## Exercise
Go through the data and tally the lines that include "определить". The reply is that number alone.

Entries taken from a collection
┄┄┄┄┄┄
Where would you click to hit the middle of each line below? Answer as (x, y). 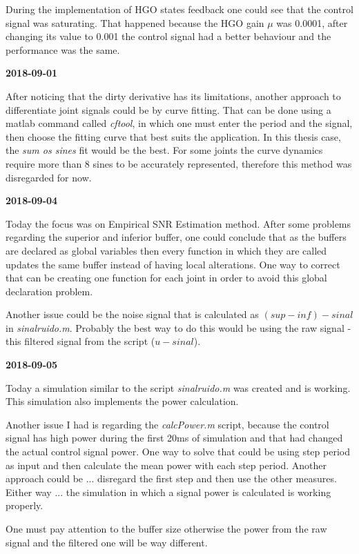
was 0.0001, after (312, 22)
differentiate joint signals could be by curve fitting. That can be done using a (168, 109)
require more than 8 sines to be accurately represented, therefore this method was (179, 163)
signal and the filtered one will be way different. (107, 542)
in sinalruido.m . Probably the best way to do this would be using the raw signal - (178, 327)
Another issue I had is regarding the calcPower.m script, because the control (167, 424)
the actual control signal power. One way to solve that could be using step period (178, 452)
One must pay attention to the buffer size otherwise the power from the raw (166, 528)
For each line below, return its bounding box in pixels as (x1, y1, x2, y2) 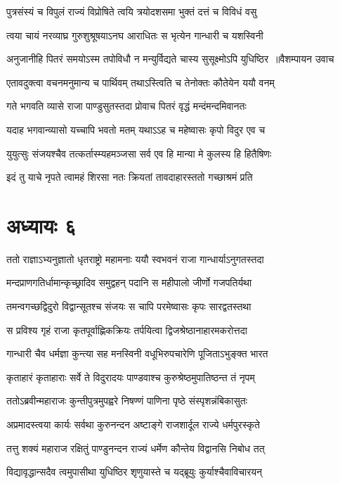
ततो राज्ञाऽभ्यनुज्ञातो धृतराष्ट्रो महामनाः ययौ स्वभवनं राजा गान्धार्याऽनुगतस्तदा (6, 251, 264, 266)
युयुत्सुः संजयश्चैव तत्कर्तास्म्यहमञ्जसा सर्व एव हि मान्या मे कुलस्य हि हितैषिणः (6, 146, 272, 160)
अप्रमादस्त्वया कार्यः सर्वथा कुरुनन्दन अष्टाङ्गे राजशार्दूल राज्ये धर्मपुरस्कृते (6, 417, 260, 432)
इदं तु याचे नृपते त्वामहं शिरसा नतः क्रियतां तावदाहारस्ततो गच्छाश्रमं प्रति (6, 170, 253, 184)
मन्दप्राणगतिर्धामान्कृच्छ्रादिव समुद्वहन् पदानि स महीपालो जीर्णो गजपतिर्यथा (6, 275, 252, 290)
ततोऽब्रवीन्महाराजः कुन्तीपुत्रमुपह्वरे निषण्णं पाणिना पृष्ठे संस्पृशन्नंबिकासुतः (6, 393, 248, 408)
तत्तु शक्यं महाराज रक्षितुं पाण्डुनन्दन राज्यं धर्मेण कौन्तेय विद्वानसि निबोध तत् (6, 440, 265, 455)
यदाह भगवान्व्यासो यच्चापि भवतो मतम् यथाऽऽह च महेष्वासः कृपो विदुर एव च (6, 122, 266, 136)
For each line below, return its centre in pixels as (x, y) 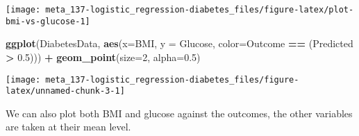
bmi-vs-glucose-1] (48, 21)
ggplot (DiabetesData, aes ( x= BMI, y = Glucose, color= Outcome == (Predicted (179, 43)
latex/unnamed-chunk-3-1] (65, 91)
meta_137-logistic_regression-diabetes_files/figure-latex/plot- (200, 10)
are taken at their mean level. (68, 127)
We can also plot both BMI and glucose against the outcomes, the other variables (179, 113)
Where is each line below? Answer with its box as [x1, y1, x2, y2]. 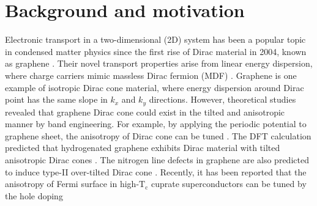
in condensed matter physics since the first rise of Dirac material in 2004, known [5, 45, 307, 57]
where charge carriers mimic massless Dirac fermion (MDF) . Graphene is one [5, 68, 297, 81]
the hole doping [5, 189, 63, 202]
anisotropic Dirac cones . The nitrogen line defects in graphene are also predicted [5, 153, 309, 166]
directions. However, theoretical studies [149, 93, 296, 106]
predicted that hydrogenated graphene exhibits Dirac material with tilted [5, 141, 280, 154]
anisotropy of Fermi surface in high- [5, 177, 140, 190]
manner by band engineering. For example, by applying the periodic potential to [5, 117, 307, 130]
┄┄┄┄┄┄
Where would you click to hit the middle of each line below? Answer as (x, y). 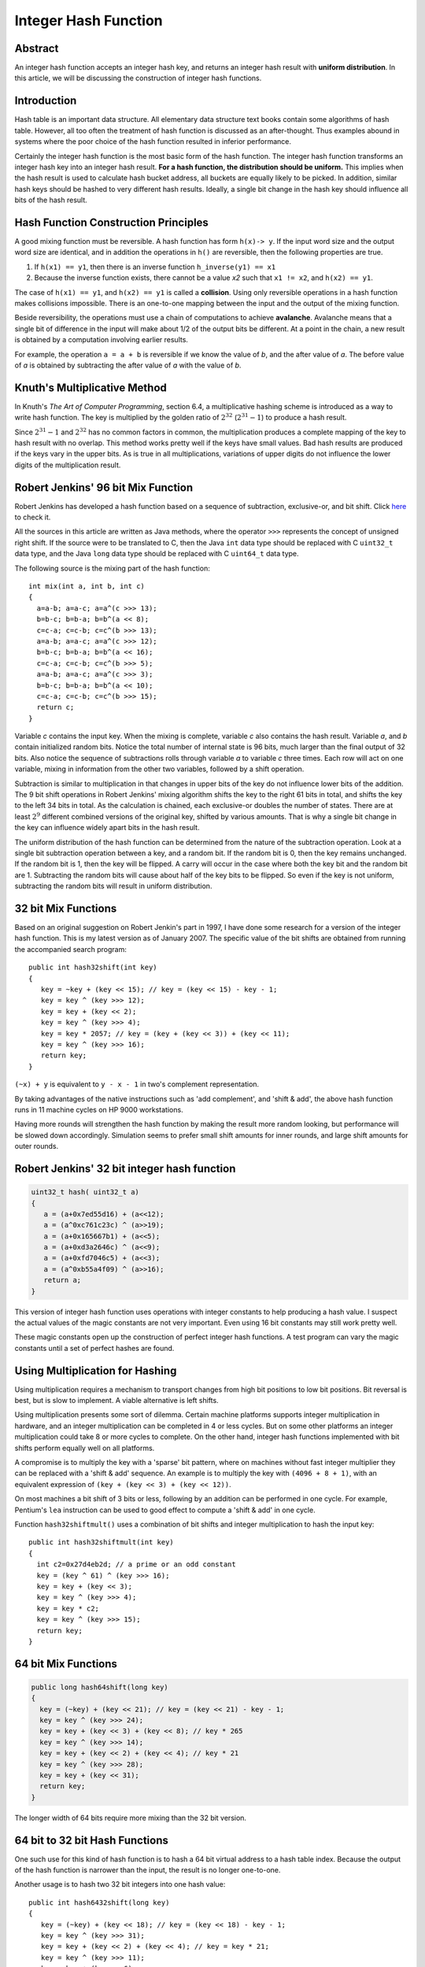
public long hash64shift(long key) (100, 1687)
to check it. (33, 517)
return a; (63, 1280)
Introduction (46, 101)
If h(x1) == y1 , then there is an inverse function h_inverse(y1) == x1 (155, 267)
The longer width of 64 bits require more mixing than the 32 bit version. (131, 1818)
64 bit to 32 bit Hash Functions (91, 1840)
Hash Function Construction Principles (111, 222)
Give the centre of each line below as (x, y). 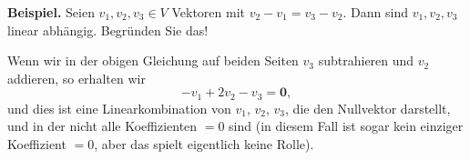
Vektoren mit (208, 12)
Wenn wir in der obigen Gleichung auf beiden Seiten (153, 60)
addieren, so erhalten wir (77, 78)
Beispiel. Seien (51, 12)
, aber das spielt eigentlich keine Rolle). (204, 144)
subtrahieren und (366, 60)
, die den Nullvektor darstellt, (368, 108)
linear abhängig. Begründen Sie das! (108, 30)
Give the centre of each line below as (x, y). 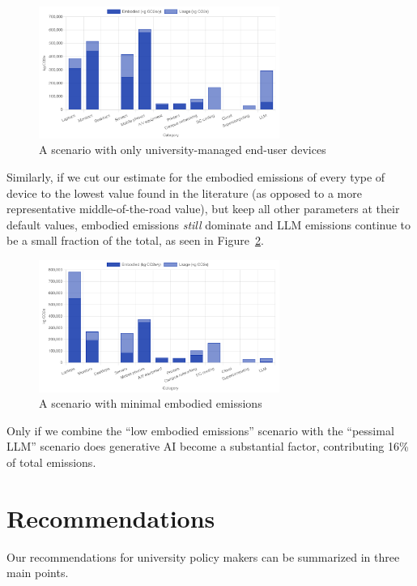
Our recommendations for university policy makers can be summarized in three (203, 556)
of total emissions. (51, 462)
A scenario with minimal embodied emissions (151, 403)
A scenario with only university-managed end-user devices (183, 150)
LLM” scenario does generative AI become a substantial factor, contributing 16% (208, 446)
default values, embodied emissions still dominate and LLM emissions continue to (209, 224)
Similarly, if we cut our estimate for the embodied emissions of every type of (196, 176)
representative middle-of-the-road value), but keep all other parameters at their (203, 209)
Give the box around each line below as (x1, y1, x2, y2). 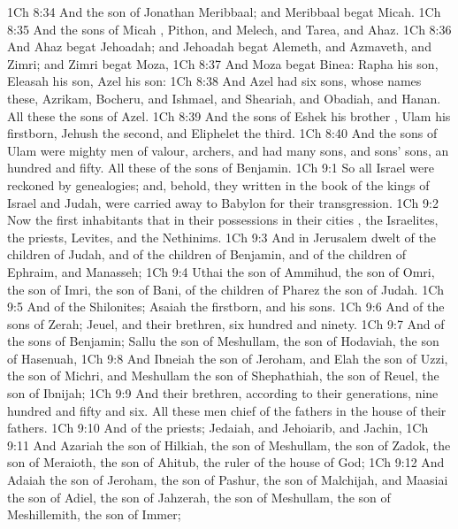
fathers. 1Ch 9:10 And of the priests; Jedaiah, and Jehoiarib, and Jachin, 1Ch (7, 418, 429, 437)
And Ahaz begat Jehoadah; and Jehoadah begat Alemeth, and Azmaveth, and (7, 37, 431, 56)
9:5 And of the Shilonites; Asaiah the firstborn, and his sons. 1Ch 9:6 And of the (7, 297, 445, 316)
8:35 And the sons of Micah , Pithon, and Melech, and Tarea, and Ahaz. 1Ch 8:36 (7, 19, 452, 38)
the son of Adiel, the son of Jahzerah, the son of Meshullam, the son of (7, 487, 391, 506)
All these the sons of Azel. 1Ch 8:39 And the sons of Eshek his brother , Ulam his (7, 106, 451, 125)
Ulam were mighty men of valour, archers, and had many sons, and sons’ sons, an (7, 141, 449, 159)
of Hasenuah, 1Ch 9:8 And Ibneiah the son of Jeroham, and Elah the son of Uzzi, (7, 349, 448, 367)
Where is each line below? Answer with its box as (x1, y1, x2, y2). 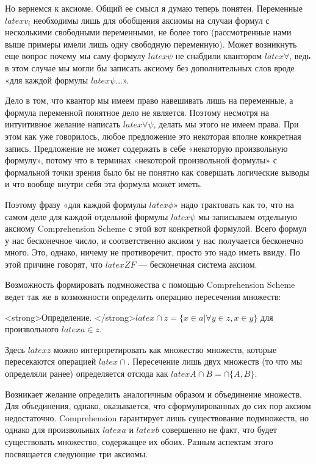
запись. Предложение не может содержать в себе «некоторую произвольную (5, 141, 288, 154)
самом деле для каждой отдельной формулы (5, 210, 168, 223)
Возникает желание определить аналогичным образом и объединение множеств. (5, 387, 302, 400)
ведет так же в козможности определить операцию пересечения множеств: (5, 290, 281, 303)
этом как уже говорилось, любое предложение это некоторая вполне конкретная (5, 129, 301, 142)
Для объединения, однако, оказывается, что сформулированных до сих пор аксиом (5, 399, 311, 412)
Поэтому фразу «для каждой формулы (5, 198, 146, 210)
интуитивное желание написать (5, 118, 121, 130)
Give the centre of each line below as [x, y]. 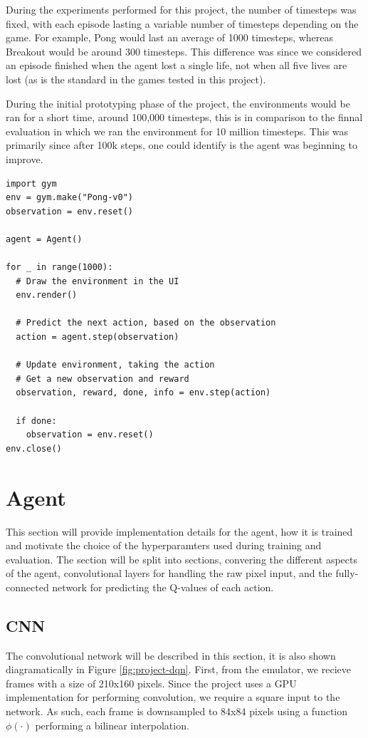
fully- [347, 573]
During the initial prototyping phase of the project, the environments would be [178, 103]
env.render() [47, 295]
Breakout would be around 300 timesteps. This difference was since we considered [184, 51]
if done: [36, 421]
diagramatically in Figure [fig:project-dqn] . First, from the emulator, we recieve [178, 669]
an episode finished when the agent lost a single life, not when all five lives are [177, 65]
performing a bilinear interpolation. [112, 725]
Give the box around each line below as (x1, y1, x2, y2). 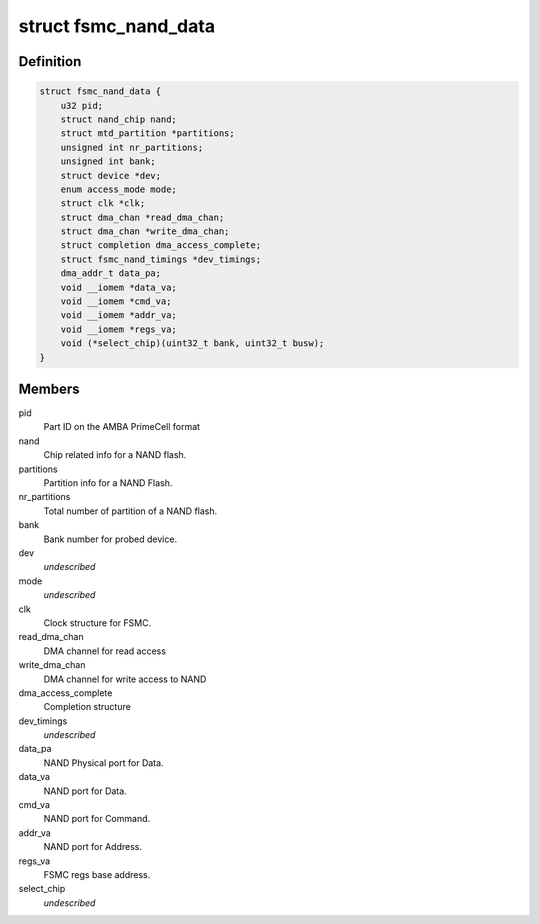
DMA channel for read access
┄┄┄┄┄┄
## Finished task
2